What requirement do you have to update Go's version on the very day it is released?

If you rely on such docker image then upgrade only after it is released.


For some organizations unpredictable docker image releases are considered unreliable to use at all. Sometimes the image is updated the same day, sometimes after a few days, earlier even after more than a week.

The gap between developer tools and infrastructure support for them should be as small as possible this days. It's 2019.


You can always make your own base image with go installed that you update the instant you need to, if you really can't wait for the team responsible for the accepted docker image to do it...


My question is: Why do you need to upgrade your developer tools immediately?


I think that the question is, why wouldn't you? There are already a lot of work and testing done on projects that depend on 1.12 features, but using beta and rc releases. Final 1.12 version would just confirm that everything works, but without docker image, testing on staging infrastructure is delayed even the final version is out.

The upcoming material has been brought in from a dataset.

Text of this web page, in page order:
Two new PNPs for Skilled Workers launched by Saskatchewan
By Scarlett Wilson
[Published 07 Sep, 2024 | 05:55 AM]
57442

This is why I have https://NewReleases.io configured to track both Go GitHub releases as well as golang image tags on Docker Hub.


> I think that the question is, why wouldn't you?

We already have a reply to that in your case with the availability of the docker image.

In general, people do not rush into upgrading to a new release of any software because it's risky.

> There are already a lot of work and testing done on projects that depend on 1.12 features

The only reason I can think of is that you have a requirement to support TLS 1.3.

And there is no 'delay', as, surely, you plan based on the availability of everything you need (or build your own container image).


So you do not need it as you do not want to use it too soon. That is cool. Others may need docker image release aligned with regular release, and I think that there is nothing wrong with that. Especially for the people that are trying to contribute to Go by testing beta and rc releases.


> What requirement do you have to update Go's version on the very day it is released?

The ability to test / CI that your library works properly?


That’s what Go’s bets and rc builds are specifically for - to test your code against a new version before it’s available. The only changes to Go during an rc are ceirical bug fixes.


If it’s a critical part of your infra, building your own container images isn’t a huge ask. Use gimme[0] to install your preferred version of Go into the container.

[0]: https://github.com/travis-ci/gimme


No, that does not require upgrading to the latest version on the day it is released.


Yeah it does. You'll have downstream users on it as soon as it gets released.